Unicode character dump in Python

Sometimes you just need to see what characters are lurking inside a Unicode encoded text file. Your garden variety dump utility (like the venerable od in UNIX systems and the Windows standard hex dump (though I don’t think there is one) only shows you the plain bytes, so you have to head over to unicode.org to find out what they mean. But first you need to decode UTF-8 to get the actual code points, or grok UTF-16 LE or BE, and so on. It’s fun, but it’s not for everyone.

The udump utility shows you a nice list of character names, together with their offsets in the file. Currently it only handles UTF-8, so the offset is calculated based on the UTF-8 length of the character.

Here is an example of the udump display:

$ python udump.py testfile2
Using Unicode 5.2.0 data
Read 15 characters
00000000: U+000030 DIGIT ZERO
00000001: U+000020 SPACE
00000002: U+0020AC EURO SIGN
00000005: U+00003A COLON
00000006: U+000020 SPACE
00000007: U+00006E LATIN SMALL LETTER N
00000008: U+00006F LATIN SMALL LETTER O
00000009: U+000074 LATIN SMALL LETTER T
0000000A: U+000020 SPACE
0000000B: U+000062 LATIN SMALL LETTER B
0000000C: U+000061 LATIN SMALL LETTER A
0000000D: U+000064 LATIN SMALL LETTER D
0000000E: U+000021 EXCLAMATION MARK
0000000F: U+000020 SPACE
00000010: U+00000A (unnamed character)

That also serves as a usage example. As you can see, udump is a Python script; you need Python 2.3 or later to use it.

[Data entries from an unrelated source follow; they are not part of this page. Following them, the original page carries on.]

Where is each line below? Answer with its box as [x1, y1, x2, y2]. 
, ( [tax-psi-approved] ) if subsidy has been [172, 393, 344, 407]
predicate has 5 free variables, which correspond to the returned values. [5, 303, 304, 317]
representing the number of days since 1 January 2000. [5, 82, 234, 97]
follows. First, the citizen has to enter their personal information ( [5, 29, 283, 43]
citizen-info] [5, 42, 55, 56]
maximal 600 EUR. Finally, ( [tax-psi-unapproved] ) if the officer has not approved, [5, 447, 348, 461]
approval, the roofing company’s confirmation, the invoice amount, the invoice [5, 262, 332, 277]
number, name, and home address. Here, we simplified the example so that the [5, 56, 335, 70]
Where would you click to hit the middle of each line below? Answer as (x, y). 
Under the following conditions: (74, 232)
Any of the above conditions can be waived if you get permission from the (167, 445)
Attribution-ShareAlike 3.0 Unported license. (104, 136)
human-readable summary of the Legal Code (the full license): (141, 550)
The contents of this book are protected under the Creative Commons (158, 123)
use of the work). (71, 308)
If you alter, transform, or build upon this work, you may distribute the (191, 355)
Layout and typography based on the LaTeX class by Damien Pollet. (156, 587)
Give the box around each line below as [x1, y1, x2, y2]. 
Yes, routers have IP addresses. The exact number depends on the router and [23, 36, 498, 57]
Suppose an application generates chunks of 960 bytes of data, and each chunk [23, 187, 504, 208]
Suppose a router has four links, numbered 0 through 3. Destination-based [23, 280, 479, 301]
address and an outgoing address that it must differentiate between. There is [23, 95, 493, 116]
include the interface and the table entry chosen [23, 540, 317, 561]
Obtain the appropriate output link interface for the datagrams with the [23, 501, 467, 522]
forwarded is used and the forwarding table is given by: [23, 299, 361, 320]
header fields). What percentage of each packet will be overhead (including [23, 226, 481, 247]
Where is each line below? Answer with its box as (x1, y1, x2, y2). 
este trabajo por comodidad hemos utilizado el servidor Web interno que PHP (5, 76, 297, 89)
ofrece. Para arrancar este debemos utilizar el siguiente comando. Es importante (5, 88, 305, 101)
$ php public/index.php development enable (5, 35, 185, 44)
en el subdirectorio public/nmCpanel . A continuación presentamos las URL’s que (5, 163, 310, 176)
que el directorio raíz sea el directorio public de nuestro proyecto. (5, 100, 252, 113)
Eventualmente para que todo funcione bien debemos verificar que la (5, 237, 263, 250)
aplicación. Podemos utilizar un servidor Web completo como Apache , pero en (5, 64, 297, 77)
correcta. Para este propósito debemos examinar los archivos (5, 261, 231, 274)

The file in the example had this content:

0 €: not bad!

Here is the complete source code for udump:

import sys
import codecs
import unicodedata

inputFile = codecs.open(sys.argv[1], "r", "utf-8")
fileData = inputFile.read()
inputFile.close()

print "Using Unicode %s data" % unicodedata.unidata_version
print "Read %d characters" % len(fileData)

offset = 0
for ch in fileData:
    utf8ch = ch.encode("utf-8")
    print "%08X: U+%06X %s" % (offset, ord(ch), unicodedata.name(ch, "(unnamed character)"))
    offset = offset + len(utf8ch)

Currently udump only handles UTF-8, and does not know about surrogate characters, because Python didn’t support them back in 2006 (it might now). Here is a list of improvement ideas that quickly come to mind:

  • Show names of control characters.
  • Support other Unicode encodings besides UTF-8.
  • Support surrogate characters too.
  • Better error handling.

More on the subject matter:

Also, while looking for something else entirely I discovered John Walker’s unum utility. It is a handy Unicode and HTML entity lookup tool, highly recommended.

udump is provided with NO WARRANTY for any purpose whatsoever. Share and enjoy. Give feedback on Twitter if you care. This might end up in Github. Unicode is a trademark of Unicode, Inc.

(This article was originally published in a slightly different format on the author’s personal website in 2006.)

UPDATE 2013-02-21: udump just saved my day.

The following code was lifted from a PDF e-book:

if (sqlite3_prepare_v2(database, 
    sqlStatement, −1, &compiledStatement, NULL) == SQLITE_OK) {

The clang compiler reports: “Parse issue: Expected expression”.

After much headscratching, the -1 part seems the only problem left.
Copy and paste it into a file and run udump on it:

% python udump.py minusone.txt
Using Unicode 5.2.0 data
Read 3 characters
00000000: U+002212 MINUS SIGN
00000003: U+000031 DIGIT ONE
00000004: U+00000A (unnamed character)

Cue minor epiphany.

Explanation: the publishing system for the e-book (or some other link in the production chain) has transformed the ordinary minus sign expected by the C compiler into a character good for publishing but confusing for the compiler. With a monospaced font in a programming editor you couldn’t really tell them apart by visual inspection.